In general, with n elements f can be specified by an n × n "multiplication table". For n=2, the patterns obtained are at most nested. Pictures (a) and (b) below however correspond to the n=3 multiplication tables {{1,1,3},{3,3,2},{2,2,1}} and {{3,1,3},{1,3,1},{3,1,2}}. Note that for (b) the table is symmetric, corresponding to a commutative multiplication operation.

If f is associative (flat), so that f[f[i,j],k]==f[i,f[j,k]], then the algebraic system is known as a semigroup. (See also page 805.) With a single cell seed, no pattern more complicated than nested can be obtained in such a system. And with any seed, it appears to require a semigroup with at least six elements to obtain a more complicated pattern.

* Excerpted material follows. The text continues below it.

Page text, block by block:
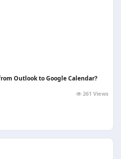
Outlook to Google Calendar?
261 Views

If f has an identity element, so that f[1,i]==i for all i, and has inverses, so that f[i,j]==1 for some j, then the system is a group. (See page 945.) If the group is Abelian, so that f[i,j]==f[j,i], then only nested patterns are ever produced (see page 955). But it turns out that the very simplest possible non-Abelian group yields the pattern in (c) above. The group used is S3, which has six elements and multiplication table

{{1,2,3,4,5,6}, {2,1,5,6,3,4}, {3,4,1,2,6,5}, {4,3,6,5,1,2}, {5,6,2,1,4,3}, {6,5,4,3,2,1}}

The initial condition contains {5,6} surrounded by 1's.